> [Saved entries]:
========================================

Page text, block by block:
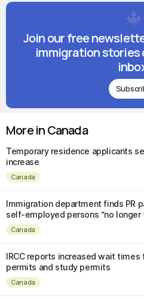
Join our free
immigration stories
More in Canada
Temporary residence applicants
increase
Canada
Immigration department finds PR
self-employed persons “no
Canada
IRCC reports increased wait times
permits and study permits
Canada
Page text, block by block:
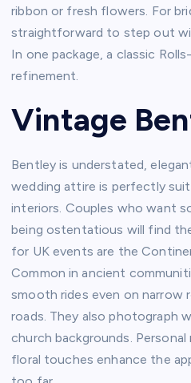
ribbon or fresh flowers. For
straightforward to step out
In one package, a classic
refinement.
Vintage
Bentley is understated,
wedding attire is perfectly
interiors. Couples who want
being ostentatious will find
for UK events are the
Common in ancient
smooth rides even on narrow
roads. They also photograph
church backgrounds.
floral touches enhance the
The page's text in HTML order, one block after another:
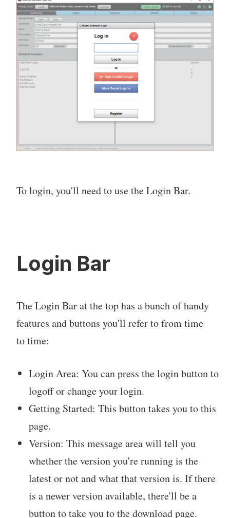
To login, you'll need to use the Login Bar.
Login Bar
The Login Bar at the top has a bunch of handy
features and buttons you'll refer to from time
to time:
Login Area: You can press the login button to
logoff or change your login.
Getting Started: This button takes you to this
page.
Version: This message area will tell you
whether the version you're running is the
latest or not and what that version is. If there
is a newer version available, there'll be a
button to take you to the download page.
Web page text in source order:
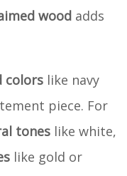
wood adds
colors like navy
piece. For
tones like white,
like gold or
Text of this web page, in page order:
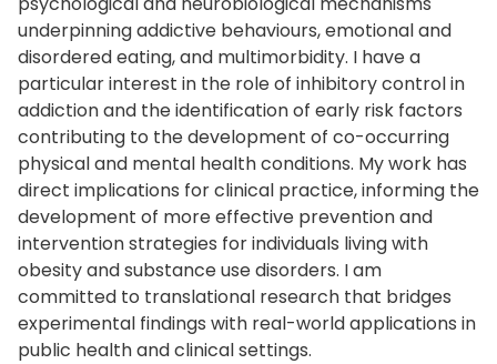
underpinning addictive behaviours, emotional and
disordered eating, and multimorbidity. I have a
particular interest in the role of inhibitory control in
addiction and the identification of early risk factors
contributing to the development of co-occurring
physical and mental health conditions. My work has
direct implications for clinical practice, informing the
development of more effective prevention and
intervention strategies for individuals living with
obesity and substance use disorders. I am
committed to translational research that bridges
experimental findings with real-world applications in
public health and clinical settings.
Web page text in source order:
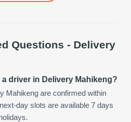
Questions - Delivery
driver in Delivery Mahikeng?
Mahikeng are confirmed within
day slots are available 7 days
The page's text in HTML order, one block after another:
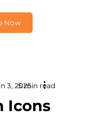
Now
Icons
3, 20255 min read
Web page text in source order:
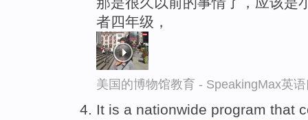
者四年级，
美国的博物馆教育 - SpeakingMax英
It is a nationwide program that
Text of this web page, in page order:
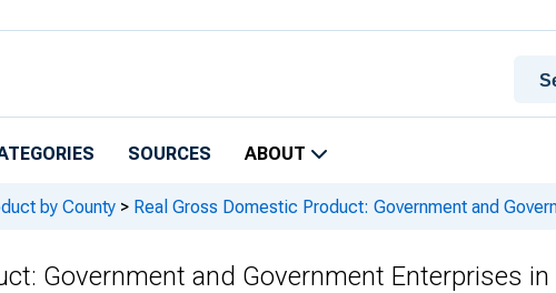
SOURCES ABOUT
by County > Real Gross Domestic Product: Government and
Government and Government Enterprises
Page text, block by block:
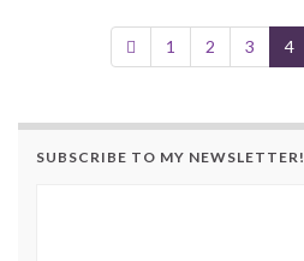
1 2 3 4
SUBSCRIBE TO MY NEWSLETTER!
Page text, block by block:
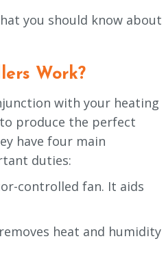
you should know about
Work?
with your heating
produce the perfect
have four main
duties:
controlled fan. It aids
removes heat and humidity
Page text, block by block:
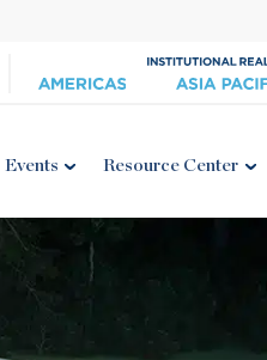
Events Resource Center
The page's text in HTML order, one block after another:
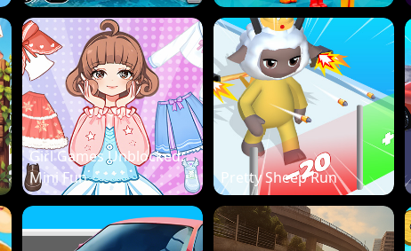
Girl Games Unblocked:
Mini Fun
Pretty Sheep Run
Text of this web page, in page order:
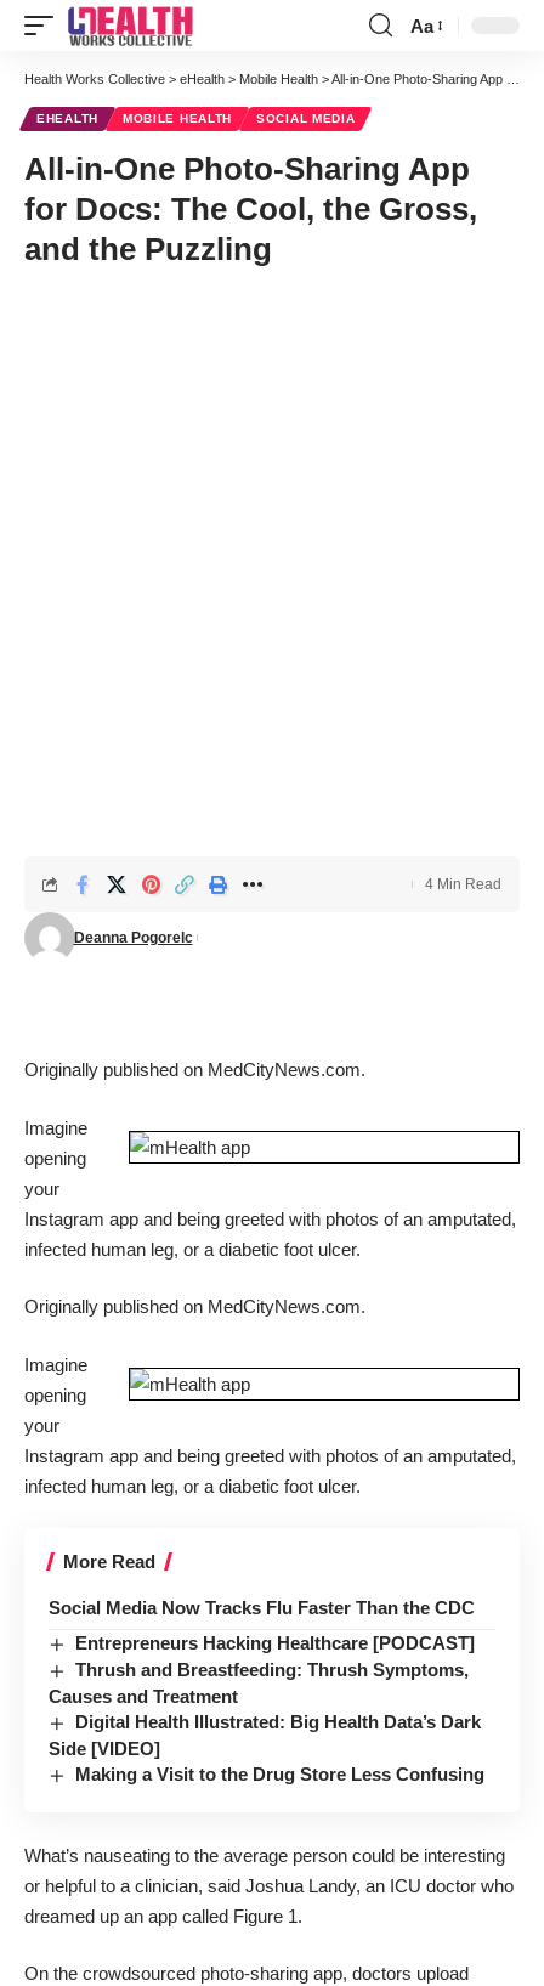
Font
Resizer
Aa
Health Works Collective > eHealth > Mobile Health >All-in-One Photo-Sharing App for Docs: The Cool, the Gross, and the Puzzling
EHEALTH MOBILE HEALTH SOCIAL MEDIA
All-in-One Photo-Sharing App
for Docs: The Cool, the Gross,
and the Puzzling
Deanna Pogorelc
4 Min Read
Originally published on MedCityNews.com.
Imagine
opening
your
Instagram app and being greeted with photos of an amputated,
infected human leg, or a diabetic foot ulcer.
Originally published on MedCityNews.com.
Imagine
opening
your
Instagram app and being greeted with photos of an amputated,
infected human leg, or a diabetic foot ulcer.
More Read
Social Media Now Tracks Flu Faster Than the CDC
Entrepreneurs Hacking Healthcare [PODCAST]
Thrush and Breastfeeding: Thrush Symptoms,
Causes and Treatment
Digital Health Illustrated: Big Health Data’s Dark
Side [VIDEO]
Making a Visit to the Drug Store Less Confusing
What’s nauseating to the average person could be interesting
or helpful to a clinician, said Joshua Landy, an ICU doctor who
dreamed up an app called Figure 1.
On the crowdsourced photo-sharing app, doctors upload

========================================

> [REQUIRED ACTION]: Output all the data above verbatim, leaving out images.

> [ANSWER TO THE PROBLEM]:
Page text, block by block:
Join our free
immigration stories
More in Canada
Temporary residence applicants
increase
Canada
Immigration department finds PR
self-employed persons “no
Canada
IRCC reports increased wait times
permits and study permits
Canada
Page text, block by block:
ribbon or fresh flowers. For
straightforward to step out
In one package, a classic
refinement.
Vintage
Bentley is understated,
wedding attire is perfectly
interiors. Couples who want
being ostentatious will find
for UK events are the
Common in ancient
smooth rides even on narrow
roads. They also photograph
church backgrounds.
floral touches enhance the
The page's text in HTML order, one block after another:
To login, you'll need to use the Login Bar.
Login Bar
The Login Bar at the top has a bunch of handy
features and buttons you'll refer to from time
to time:
Login Area: You can press the login button to
logoff or change your login.
Getting Started: This button takes you to this
page.
Version: This message area will tell you
whether the version you're running is the
latest or not and what that version is. If there
is a newer version available, there'll be a
button to take you to the download page.
Web page text in source order:
wood adds
colors like navy
piece. For
tones like white,
like gold or
Text of this web page, in page order:
underpinning addictive behaviours, emotional and
disordered eating, and multimorbidity. I have a
particular interest in the role of inhibitory control in
addiction and the identification of early risk factors
contributing to the development of co-occurring
physical and mental health conditions. My work has
direct implications for clinical practice, informing the
development of more effective prevention and
intervention strategies for individuals living with
obesity and substance use disorders. I am
committed to translational research that bridges
experimental findings with real-world applications in
public health and clinical settings.
Web page text in source order:
Questions - Delivery
driver in Delivery Mahikeng?
Mahikeng are confirmed within
day slots are available 7 days
The page's text in HTML order, one block after another:
Now
Icons
3, 20255 min read
Web page text in source order:
者四年级，
美国的博物馆教育 - SpeakingMax英
It is a nationwide program that
Text of this web page, in page order:
SOURCES ABOUT
by County > Real Gross Domestic Product: Government and
Government and Government Enterprises
Page text, block by block:
1 2 3 4
SUBSCRIBE TO MY NEWSLETTER!
Page text, block by block:
you should know about
Work?
with your heating
produce the perfect
have four main
duties:
controlled fan. It aids
removes heat and humidity
Page text, block by block:
Events Resource Center
The page's text in HTML order, one block after another:
Girl Games Unblocked:
Mini Fun
Pretty Sheep Run
Text of this web page, in page order:
Font
Resizer
Aa
Health Works Collective > eHealth > Mobile Health >All-in-One Photo-Sharing App for Docs: The Cool, the Gross, and the Puzzling
EHEALTH MOBILE HEALTH SOCIAL MEDIA
All-in-One Photo-Sharing App
for Docs: The Cool, the Gross,
and the Puzzling
Deanna Pogorelc
4 Min Read
Originally published on MedCityNews.com.
Imagine
opening
your
Instagram app and being greeted with photos of an amputated,
infected human leg, or a diabetic foot ulcer.
Originally published on MedCityNews.com.
Imagine
opening
your
Instagram app and being greeted with photos of an amputated,
infected human leg, or a diabetic foot ulcer.
More Read
Social Media Now Tracks Flu Faster Than the CDC
Entrepreneurs Hacking Healthcare [PODCAST]
Thrush and Breastfeeding: Thrush Symptoms,
Causes and Treatment
Digital Health Illustrated: Big Health Data’s Dark
Side [VIDEO]
Making a Visit to the Drug Store Less Confusing
What’s nauseating to the average person could be interesting
or helpful to a clinician, said Joshua Landy, an ICU doctor who
dreamed up an app called Figure 1.
On the crowdsourced photo-sharing app, doctors upload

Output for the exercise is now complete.